Organizations aren't giving employees enough compelling reasons to stay. So it's no surprise that most employees (91%) say that the last time they changed jobs, they left their company to do so.

Regardless of all the changes in the workplace, people remain essential to an organization's success or failure. Of course, leaders have to think about their technology, policies, products and services -- but that's only because these are factors that influence the engagement and success of their employees. The key to an organization's growth has been -- and always will be -- its workforce.

The truth is, organizations have nowhere to hide. They have to adapt to the needs of the modern workforce. If they don't, they'll struggle to attract and keep great employees and, therefore, customers.
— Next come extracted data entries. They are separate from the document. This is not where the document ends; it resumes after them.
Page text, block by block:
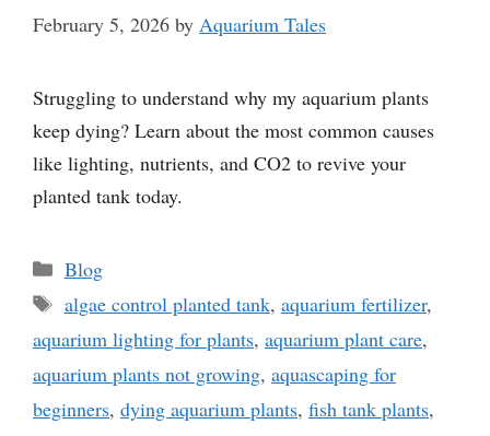
February 5, 2026 by Aquarium Tales
Struggling to understand why my aquarium plants
keep dying? Learn about the most common causes
like lighting, nutrients, and CO2 to revive your
planted tank today.
Categories
Blog
Tags
algae control planted tank, aquarium fertilizer,
aquarium lighting for plants, aquarium plant care,
aquarium plants not growing, aquascaping for
beginners, dying aquarium plants, fish tank plants,
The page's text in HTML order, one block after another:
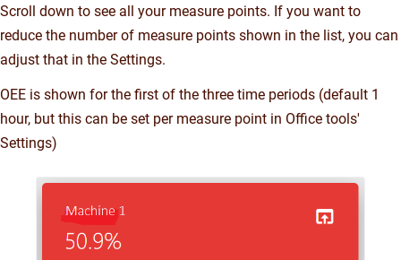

Analytics and Advice for Managing the Modern Workforce

Gallup created the State of the American Workplace report to help leaders cut through the clutter. The report provides analytics and advice on various aspects of the modern workforce, pinpointing the issues that matter most in attracting, retaining and engaging employees.

The report reveals an unsettling pattern in the U.S. workplace, one that leaders need to respond to if they want to get the most out of their workforce. The one thing leaders cannot do is nothing. They cannot wait for trends to pass them by, and they cannot wait for millennials to get older and start behaving like baby boomers. That won't happen. This workforce isn't going to acclimate to the status quo.

The rulebook is being rewritten. There is a sense of urgency for leaders to define and convey their vision more clearly and to rally their employees around it. Leaders must decide what role they want to play in their organization -- now, in the midst of change, and in the future. They can be passive bystanders or active participants in creating and guiding an exceptional workplace.